Premier tableau. Au complet, l’opposition congolaise, conduite par Pascal Tsaty Mabiala, a frappé à la porte du Premier ministre, le 23 avril. Dans sa gibecière, une enveloppe de dix millions FCFA, remise pour le compte du Fonds national de solidarité. Avec le sens de la nuance, le meneur du groupe a précisé que de cette somme, sa contribution personnelle est de moitié, soit cinq millions, le reste ayant été sans doute tiré du compte commun de sa famille politique.

Le discours qui a suivi cette remise de fonds de l’opposition a été tout aussi édifiant. On a écouté Pascal Tsaty Mabiala dire que cette grave crise sanitaire est une opportunité pour les fils du pays de former une union sacrée contre l’ennemi commun, le Covdi-19. « Une opposition politique n’est pas faite pour s’opposer à tout » a encore argumenté le chef de l’opposition qui sait que son geste pourrait être diversement interprété. Au moins, le premier secrétaire de l’Union panafricaine pour la démocratie sociale a-t-il pris le soin de s’exprimer au nom de l’opposition sur la place publique pour circonscrire l’objet de cette sortie d’intérêt national. Comme pour dire, la querelle politique habituelle suivra son cours, entre amis et frères du même pays, mais après la trêve sanitaire.

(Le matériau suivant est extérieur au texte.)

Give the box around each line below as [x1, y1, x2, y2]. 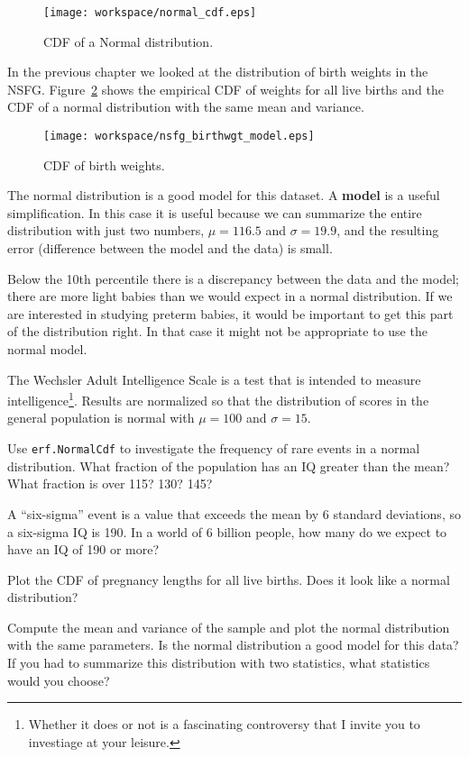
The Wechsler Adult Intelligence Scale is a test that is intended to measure [7, 369, 421, 388]
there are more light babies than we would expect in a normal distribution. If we [7, 287, 453, 306]
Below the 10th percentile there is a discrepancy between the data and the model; [7, 269, 459, 287]
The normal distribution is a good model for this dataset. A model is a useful [7, 186, 440, 205]
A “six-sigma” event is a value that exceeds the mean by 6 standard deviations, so [7, 504, 461, 523]
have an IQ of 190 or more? [7, 540, 160, 559]
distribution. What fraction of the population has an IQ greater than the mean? [7, 456, 450, 475]
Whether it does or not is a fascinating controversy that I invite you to [28, 715, 420, 734]

Second tableau. A dix membres contre dix, le secrétariat permanent du Parti congolais du travail-PCT-, et le gouvernement ont longuement échangé, vendredi 24 avril, sur la gestion de la crise sanitaire. La partie demanderesse, conduite par Pierre Moussa, secrétaire général du principal parti de la majorité présidentielle, a voulu obtenir du gouvernement l’essentiel des informations sur la mise en œuvre de la politique sanitaire spéciale des temps présents. La pandémie actuelle du coronavirus étant inédite fait craindre un rejaillissement de ses effets négatifs sur tous les secteurs de la vie nationale. Il vaut mieux prévenir que guérir a-t-on cru comprendre la démarche de l’instance dirigeante du parti au pouvoir.

La différence entre les deux exercices tient au fait que le premier groupe est venu accomplir un geste que beaucoup avant lui avaient effectué. Il sort de l’ordinaire parce que très souvent, les oppositions ont tendance à profiter de toutes les situations qui surviennent pour enfoncer ceux qui sont au pouvoir, la perspective étant toujours d’envisager une alternance au sommet de l’Etat. Par contre le second groupe s’est retrouvé avec ses propres mandatés au sein de l’exécutif. Il a fait le choix d’attirer l’attention sur les conséquences d’une gestion approximative de la crise du Covdi-19 qui, soit-dit en passant, s’ajoute à la crise financière déjà fort sévère.

Au demeurant, les deux groupes peuvent lire avec intérêt le « Rapport d’activités à mi-parcours » que le comité d’experts près le comité national de la riposte à la pandémie du coronavirus a rendu public le 24 avril dernier. Peut-être pourraient-ils, au moins sur le plan thématique, prendre la mesure du travail qui s’impose à tous. Et mieux porter leurs légitimes appréhensions.